Paixão pelo amarelo
Nas ruas de grandes cidades americanas e europeias sempre me admiro com o respeito, e o temor, dos motoristas pelas leis de trânsito. Não há horário ou pretexto para que algum carro avance com o sinal amarelo. Pode até ranger freios e pneus, dar um susto no passageiro, até mesmo levar uma encostada na traseira, mas ninguém cruza a faixa de pedestres no amarelo. Não só a multa é pesadíssima, como o infrator tem que comparecer ao tribunal, perde pontos na carteira, tem uma grossa chateação.
É um comportamento profundamente arraigado nos motoristas e um símbolo de convívio urbano civilizado. Entre nós é justamente o contrário.
Porque no Brasil em geral, e no Rio de Janeiro em particular, a regra é aproveitar até o último restinho de amarelo antes do vermelho e ser mais esperto do que os outros. Pelo menos até o próximo sinal.
Em cidades mais violentas e inseguras como Rio, Recife, Belo Horizonte e Vitória, nem o sinal vermelho é respeitado, por motivos óbvios: para não ser assaltado, hoje um clássico urbano brasileiro.
O Estado é incapaz de dar segurança ao cidadão e não pode puni-lo por proteger sua própria vida.

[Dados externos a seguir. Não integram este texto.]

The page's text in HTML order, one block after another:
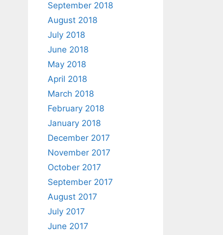
September 2018
August 2018
July 2018
June 2018
May 2018
April 2018
March 2018
February 2018
January 2018
December 2017
November 2017
October 2017
September 2017
August 2017
July 2017
June 2017
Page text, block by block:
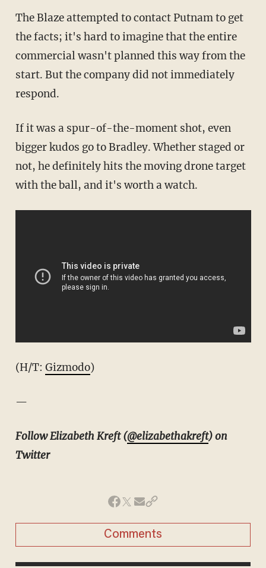
The Blaze attempted to contact Putnam to get
the facts; it's hard to imagine that the entire
commercial wasn't planned this way from the
start. But the company did not immediately
respond.
If it was a spur-of-the-moment shot, even
bigger kudos go to Bradley. Whether staged or
not, he definitely hits the moving drone target
with the ball, and it's worth a watch.
(H/T: Gizmodo)
—
Follow Elizabeth Kreft (@elizabethakreft) on
Twitter
Comments

Mas mesmo em nossas cidades mais civilizadas o amarelo é como um extra, um bônus, um “chorinho” do verde.
Não é preciso ser nenhum professor DaMatta para perceber que, mais do que um mau hábito perigoso, é uma metáfora do nosso jeito brasileiro de ser. A pressa que leva ao atraso.

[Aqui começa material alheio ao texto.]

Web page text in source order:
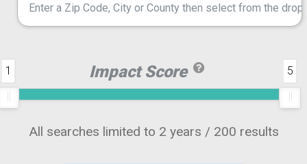
Impact Score
1 5
All searches limited to 2 years / 200 results

Acostumado a atravessar as ruas do Rio de Janeiro depressa, mesmo com a luz verde, e depois de olhar para os dois lados, até em vias de mão única, tive um choque de civilização em Roma quando descobri, incrédulo, que onde não havia sinal bastava colocar o pé na faixa para que todos os carros parassem imediatamente, em qualquer lugar ou horário, por mais movimentados que fossem.
Mas nós amamos tanto o amarelo, símbolo do ouro na nossa bandeira e na camisa da seleção, que o usamos até para mostrar desprezo. Se falta coragem a alguém em um momento decisivo, diz-se que amarelou. Como o senador Mercadante, que para não ficar vermelho por cinco minutos vai ficar amarelo o resto da vida.
4 comentários:
Pois é.
Aqui em Curitiba a paixão pelo amarelo é vermelha.
O início do vermelho ainda é amarelo.
O verde do pedestre só é verde depois que terminam de passar os carros que viram o início do vermelho como amarelo, logo era verde para eles.
O pedestre, se for lento para cruzar nos 5 seg restantes, que espere o próximo ciclo.
Luis, não é só em Curitiba. Infelizmente...
Infelizmente...
Em SP é assim tbm, sinal amarelo é o mesmo que verde... e o comecinho do vermelho, idem.
Pior ainda é nas ruas estreitas dos bairros paulistanos, onde não existe farol e ninguém respeita a faixa de pedestre.
Se você começa a atravessar a rua e percebe um carro vindo, pode sair correndo que com certeza o motorista não vai parar, e pior ainda, acelera ainda mais e passa pela gente buzinando e xingando...
E tenho percebido que aqui em Brsília a coisa já está começando a ficar assim... infelizmente.
Concordo, Renato.
É preciso retomar os esforços em torno do respeito à faixa de pedestres em Brasília, senão corremos o risco de perder uma importante conquista da cidadania uma década atrás.